Когда я отдыхал на Волыни, в Луцке (областном центре Волыни), я слышал там украинскую пословицу: «У нас в Луцкі все не по людські». Эта пословица навела меня на мысль, что в моём образовании было тоже что-то не по-человечески, не всё, как у людей. Начал заниматься в школе на год позже, чем мои сверстники. Дело в том, что отец мой был послан на работу в немецкую колонию в Одесской области. Это был район, где ещё при царице Екатерине были поселены немцы-колонисты, которые до второй мировой войны жили в этих районах, сохраняя язык, самобытную культуру. К началу учебного года нас, русскоязычных первоклассников, в деревне было три человека. Нас нашли, а вот преподавателя русскоязычного найти не удалось. На следующий год из Одессы прислали преподавательницу, которая с нами работала один учебный год и, к нашему несчастью, умерла. Нас, выпускников первого класса, посадили во второй класс с преподаванием всех предметов на немецком языке. В третьем и четвёртом классе я занимался в другой деревне в украинской школе, затем в Одессе закончил пятый класс.
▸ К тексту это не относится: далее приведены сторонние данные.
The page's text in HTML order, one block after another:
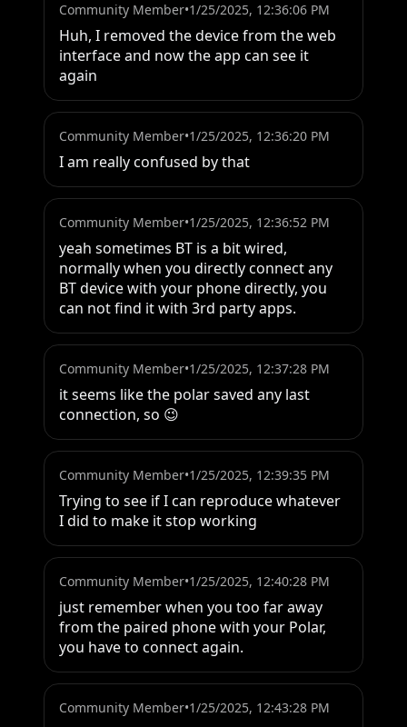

До девятого класса занимался в Ижевске, в эвакуации в русской школе. Девятый, последний школьный мой класс, закончил в Одессе в украинской школе. Здесь я показал полное незнание русского языка. Написав сочинение с 13 ошибками, я был оставлен на второй год в девятом классе. Для меня это было равнозначно быть отданным в рекруты. Совершенно случайно я узнал о существовании в Одессе строительного техникума, в котором давали отсрочку призыва в армию со второго курса. Я летом сдал экстерном экзамены за первый курс техникума, и к призыву в армию у меня был документ учащегося второго курса техникума. Работая над дипломным проектом в техникуме, я сдал вступительные экзамены в Одесский строительный институт на заочное отделение.... Но через девять месяцев моей работы по специальности в деревне меня призывают на действительную службу в армию, причём не в ноябре, как обычно призывают всех, а в марте, при спецнаборе. Так я стал солдатом - стройбатовцем с дипломом техника-строителя. Мне не дали возможности заниматься в военном училище, хотя все техники-строители роты ехали в Ленинград сдавать экзамены. Теперь я зачислен в школу младших офицеров. Ну что же? Школа – так школа! Что она мне даёт? Наверное, право работать. Это тоже немало. Эти размышления уже давно меня мучили, и теперь, после первой физзарядки в школе, опять посетили меня.
Как в первые дни службы в 147 батальоне, всё начиналось сначала, и всё было впервые. После оттепели первых дней Нового года ударили морозы. Воздух был чист и влажен. С залива по засыпанной снегом земле гонимый ветром туман окутывал всё, что попадало ему на пути: строения, кустарники, автомашины, людей. Всё покрывалось белым инеем. У людей из носа при выдохе стекала вода, у усатых на усах намерзали ледяные окатыши, а бородатые все были похожи на Дедов Морозов.
Мы стояли в строю на плацу и ждали появление командира, начальника курсов. Старшина с разных сторон осматривал строй, стараясь его идеально выровнять. Мы просили старшину, чтобы разрешил нам «опустить уши», т. е. опустить клапаны ушанок, но наши просьбы разбивались об старшину, как об каменную стену. Старшина и сам мучился, притопывая сапогами, и время от времени тер уши шерстяными перчатками. Но вот раздалась команда «Смирно»! Мы все замерли. Мы замерли не от команды, поданной старшиной, а от удивления. К нам приближался офицер. Внешний вид его олицетворял звание офицера. Выше среднего роста, широкоплечий, спортивного телосложения, стройный, со вкусом подогнано обмундирование, шинель, сапоги, портупея. Но не это нас поразило. Вместо ушанки на его высоко поставленной голове лихо сидела фуражка, а на ладонях отсутствовали перчатки. Приняв рапорт у старшины, офицер поздоровался с нами и представился:
– Я старший лейтенант Суслов, начальник штаба школы.
Ни имени, ни отчества он не назвал. Раздвинув шеренги строя на два шага, он прошёл вдоль шеренг и, узнав фамилию учащегося, каждого поздравил с началом занятий в школе. При рукопожатии мы опять были удивлены: руки без перчаток были горячими. Начальник штаба нас ознакомил с целью, поставленной перед школой, с программой. После всей этой церемонии мы зашли в казарму, разделись и пошли в класс или, как здесь его называли, комнату для занятий. Старшина назначил первого попавшего «под руку», а может быть, хотевшего попасть под неё, старшего, или дежурного. Когда пришёл офицер преподаватель, дежурный скомандовал группе: «Встать, смирно»! Отдав рапорт преподавателю, скомандовал «Вольно!», и занятия начались.